Mitochondria, a Critical Site of Regulating Myocyte Homeostasis

The Mitochondrion is an energy-converting machinery of cells that regulates metabolism via the Krebs cycle and electron-transport chains. Continuous vigorous myocyte contractile activity is highly dependent upon ATP generated by oxidative phosphorylation in the mitochondria with constant oxygen supply. In addtion to oxidative phosphorylation and ATP synthesis, mitochondria play a critical role in the regulation of Ca²⁺ and reactive oxygen species (ROS)-mediated processes in the myocytes.^97, 98） Myocardial ischemia imposes multiple biological insults on mitochondria. As a result, hearts develop electrical instability responsible for VF and/or direct tissue injury through apoptosis and necrosis (oncosis) to induce myocardial infarction.^99） Myocardial mitochondria play a vital role in determining which critical pathway to take in response to overwhelming ischemia.

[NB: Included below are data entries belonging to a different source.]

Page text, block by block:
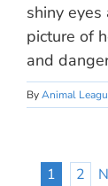
shiny
picture of
and
ByAnimal
1 2
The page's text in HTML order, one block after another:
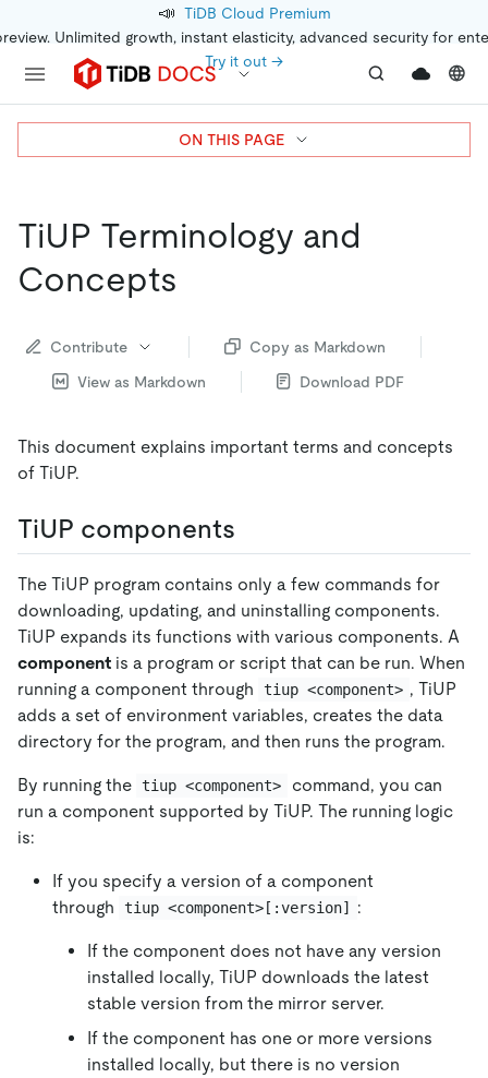
📣 TiDB Cloud Premium
Unlimited growth, instant elasticity, advanced security for
Try it out →
TiUP Terminology and
Concepts
Contribute
Copy as Markdown
View as Markdown
Download PDF
This document explains important terms and concepts
of TiUP.
TiUP components
The TiUP program contains only a few commands for
downloading, updating, and uninstalling components.
TiUP expands its functions with various components. A
component is a program or script that can be run. When
running a component through
tiup <component> , TiUP
adds a set of environment variables, creates the data
directory for the program, and then runs the program.
By running the tiup <component>
command, you can
run a component supported by TiUP. The running logic
is:
If you specify a version of a component
through
tiup <component>[:version] :
If the component does not have any version
installed locally, TiUP downloads the latest
stable version from the mirror server.
If the component has one or more versions
installed locally, but there is no version
ON THIS PAGE

How can the energetic status of the mitochondrial network induce the myocardial electrical instability to cause VF and/or cell death signaling pathways to result in myocardial infarction?

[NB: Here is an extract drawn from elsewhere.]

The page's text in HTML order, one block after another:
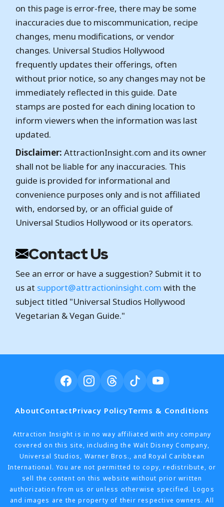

Ischemia-induced oxidative stress alters the cardiac mitochondrial network and thus induces spatiotemporal action potential heterogeneity. This action potential heterogeneity causes lethal ventricular arrhythmia via multiple different levels including sarcolemmal ATP-sensitive potassium channel (sarcK_ATP), mitochondrial inner membrane anion channel (iMAC), mitochondrial permeability transition pore (mPTP), mitochondrial ATP-sensitive potassium channel (MitoK_ATP), and mitochondrial calcium uniporter.^100） Regional mitochondrial depolarization triggered by oxidative stress activates sarcK_ATP to initiate electrical propagation by forming metabolic sink.^101） Instability of iMAC is linked with heterogeneous electrophysiological substrate of the post-ischemic heart.^102） Persistent mPTP opening is accompanied by mitochondrial depolarization and massive swelling due to an influx of ions and water into the matrix, which results in cell death via apoptotic and necrotic pathways.^97） In addition, ischemia-induced intracellular acidosis and Ca²⁺ overload alter the conductance at gap junctions, which also contributes to electrical heterogeneity.^82, 103） The expression of gap junction protein, connexin 43, is shown to be downregulated with myocardial ischemia.^{104, 105）} Myocardial ischemia induces a complex cascade of events generating a diverse clinical presentation of cardiac rhythm abnormality and myocardial tissue injury through mitochondria.^98）

Coronary abnormalities in children are rare but frequently present as an unexpected lethal event. Preclinical myocardial ischemia should be followed carefully in certain disease entities including Kawasaki disease with coronary aneurysm, d-TGA after ASO, and post heart transplant; however, it is extremely difficult to identify the population at risk for SCD without previously known cardiac abnormalities, such as AAOCA. Variable combinations of cell death and arrhythmogenesis are responsible for heterogeneous clinical presentation of myocardial ischemia in children. Several crucial associated factors that influence the fate of myocardial ischemia include, but are not limited to, a regulatory role of mitochondria, involvement of the autonomic nervous system, and a degree of collateral vessel formation. Understanding the basic science of myocardial ischemia is imperative to manage children at risk for SCD secondary to myocardial ischemia. This area is a challenging, yet an exciting, new arena in the future of pediatric cardiology.